Didn’t you see the video of a Planned Parenthood executive in L.A. lunching and munching in a chichi restaurant while discussing the sale of fetal body parts for human medical purposes? I think at one point she humorously coos that she someday hoped to buy a Lamborghini. (For the drivers of used cars a Lamborghini is a wildly expensive luxury car, the price of which starts at $200,000)
“She was just joking, and they were just talking about the medical use of fetal tissue? What’s wrong with that?”
 It’s human tissue they are selling, taken from a live human being, for God’s sake!!! Have you allowed your conscience to become that dull?  What are the rules for? The rules keep us from returning to paganism and devouring ourselves. It’s just a wedding? No, for your brother it’s a violation of conscience and each violation of conscience make the next violation of conscience just a little bit easier, until we have killed our own individual consciences and then the conscience of society as a whole. We become Nazis.
I knew Nazis in Germany. They had very easy consciences. They were happy to go along to get along.
“Why fight it? Everybody is doing it. Everybody agrees with the current political wisdom.”
Do not forget that Planned Parenthood was founded by Margaret Sanger, a collaborator with Hitler and his program of eugenics. The Nazi Mengele was happy to do experiments with the tissue of children aborted or not. Hitler returned Germany to its pagan roots and encouraged the worship of Germanic nature spirits. Germany is now a dying pagan country, and the Catholic Church in America is not far behind.  Let your brother keep his conscience, it is a rare and precious thing these days.
One more good reason for your brother not to attend the Druid wedding in the woods: it is lousy symbolism. I imagine that Nigel and his true love are doing this because it has so much meaning for them. A Catholic ceremony, with all its silly requirements and paperwork and its ridiculous refusal to allow an outdoor weddings would just have no meaning for them.
You want to know why we Catholics generally don’t allow outdoor weddings? There is an altar in a church. Altars are where one makes sacrifice and marriage is a sacrifice.  Marriage is a gift given not just by bride and groom to each other, but to their children, to the third and fourth generation and beyond. It is a sacrifice made for humanity and for history, but we have reduced it to a narcissistic fantasy from bridal magazines the size of telephone books. The basic building block of Christendom has become a plaything for wedding planners and for aging children, to the third and fourth marriage.
Cardinal Francis George quoted someone; I don’t remember whom, saying that when one invents one’s own religion, he generally ends up worshipping himself.
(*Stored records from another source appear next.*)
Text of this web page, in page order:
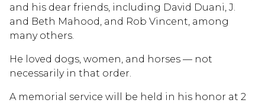
and his dear friends, including David Duani, J.
and Beth Mahood, and Rob Vincent, among
many others.
He loved dogs, women, and horses — not
necessarily in that order.
A memorial service will be held in his honor at 2

I prefer to worship at the living temple built by Abraham, Isaac and Jacob, and by their descendant, Jesus of Nazareth, Son of God and Son of Mary. I will not bow down with you at the shrine of Nigel’s invented religion.
Has it occurred to you that perhaps you are the one looking down your nose at him? Why do you want to force your brother to worship at your Temple of the Easy Conscience? At least leave him his religion. He doesn’t seem to have much else.